Da Capo, however, sounds like no other band on this or any other planet. Its fusion of baroque complexity, amphetamine tempos, lysergic noise, jazzy experimentation, and vivid lyricism makes it one of the hardest rocking pure-psychedelic albums of psychedelia’s zenith year of 1967. The Stones were certainly dazzled enough to return Love’s petty thievery by stealing elements from “She Comes in Colors” for their own “She’s a Rainbow”.

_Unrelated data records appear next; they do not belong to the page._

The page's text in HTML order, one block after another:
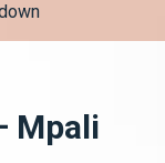
Mpali
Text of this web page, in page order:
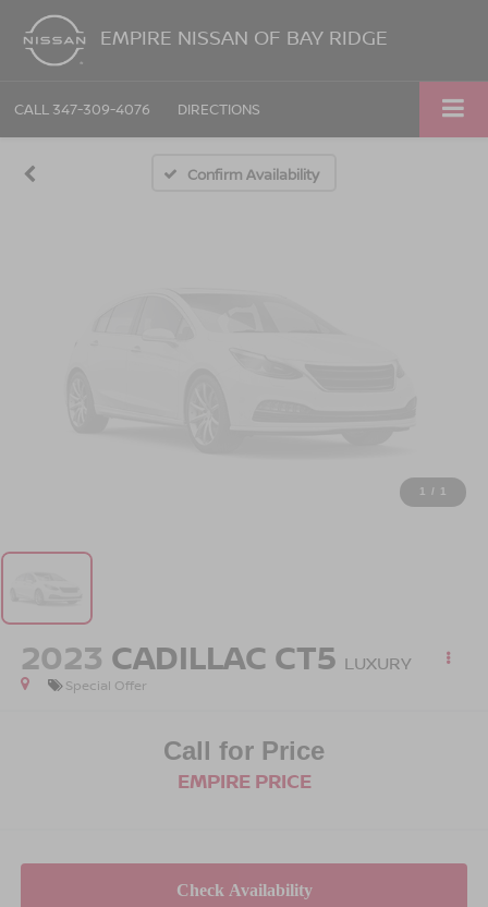
EMPIRE NISSAN OF BAY RIDGE
CALL 347-309-4076 DIRECTIONS
Confirm Availability
1 / 1
2023 CADILLAC CT5 LUXURY
Special Offer
Call for Price
EMPIRE PRICE

Lee also contended that The Stones ripped off his band with “Goin’ Home”, the centerpiece of their 1966 LP Aftermath. “Goin’ Home” is a lengthy, bluesy improv that bears a resemblance to Love’s “Revelation” that could hardly be coincidental. Lee said that Jagger and his cronies saw Love perform the marathon-length “Revelation” live in ’66 before The Stones cut the allegedly derivative “Goin’ Home”, but his timeline doesn’t jibe: The Stones recorded their number in late ’65. Regardless of who is the true author of “Revelations”/“Goin’ Home”, neither is a high point of either band’s respective career, and “Revelations” is the one major flaw of Da Capo. On the flip of what is probably the most superb side of music on any Love album is the side-long, 17-minute, excruciatingly dull “Revelations”. Had Lee and company been able to put together another six songs as revelatory as the ones on Side A of Da Capo for its second side, the album surely would have been the band’s masterpiece. Still, that first side remains more instantly gratifying than Forever Changes, so I’m going to recommend getting your Love-affair started with Da Capo.

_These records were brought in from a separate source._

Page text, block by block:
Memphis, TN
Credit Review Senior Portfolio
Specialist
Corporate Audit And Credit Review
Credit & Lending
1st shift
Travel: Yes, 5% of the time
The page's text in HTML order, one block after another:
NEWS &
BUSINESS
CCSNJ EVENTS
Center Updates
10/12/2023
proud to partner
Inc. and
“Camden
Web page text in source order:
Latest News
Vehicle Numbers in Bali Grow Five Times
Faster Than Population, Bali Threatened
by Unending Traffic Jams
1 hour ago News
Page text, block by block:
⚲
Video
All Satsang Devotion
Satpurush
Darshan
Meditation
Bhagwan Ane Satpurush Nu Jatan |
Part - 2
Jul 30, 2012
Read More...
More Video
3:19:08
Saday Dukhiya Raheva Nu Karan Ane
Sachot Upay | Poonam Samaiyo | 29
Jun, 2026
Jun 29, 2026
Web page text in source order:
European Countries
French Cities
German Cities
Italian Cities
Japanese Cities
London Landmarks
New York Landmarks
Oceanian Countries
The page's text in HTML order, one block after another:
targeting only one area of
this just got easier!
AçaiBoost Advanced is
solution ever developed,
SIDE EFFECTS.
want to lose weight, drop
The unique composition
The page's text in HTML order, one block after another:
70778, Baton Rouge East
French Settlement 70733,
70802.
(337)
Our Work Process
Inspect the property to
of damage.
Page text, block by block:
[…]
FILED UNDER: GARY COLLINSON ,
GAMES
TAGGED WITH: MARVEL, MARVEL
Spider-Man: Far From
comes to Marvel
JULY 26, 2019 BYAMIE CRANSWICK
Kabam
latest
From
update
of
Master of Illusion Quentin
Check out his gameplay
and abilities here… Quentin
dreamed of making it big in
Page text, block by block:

Following the release of Forever Changes, Arthur Lee disbanded the original Love line-up and put together a group of less individual musicians, most significantly losing Bryan Maclean, who wrote some of Love’s most enduring songs, including the gorgeous “Softly to Me” on their first album, “Orange Skies” from Da Capo, and “Alone Again, Or”, the most well-known track on Forever Changes. Historians and critics tend to dismiss the second coming of Love outright, and although the group lost some of its delightful quirkiness in favor of a less imaginative acid-rock path, I recommend you also check out Four Sail, the group’s first record from their second incarnation. Four Sail may not be as consistently dazzling as Love’s first two-and-a-half albums, but “Robert Montgomery”, “Your Friend and Mine – Neil’s Song”, “Nothing”, and several other tracks still show off Lee's mastery of tangy chord structures and outclass much of what his contemporaries were doing in 1969. Definitely deserving of a listen.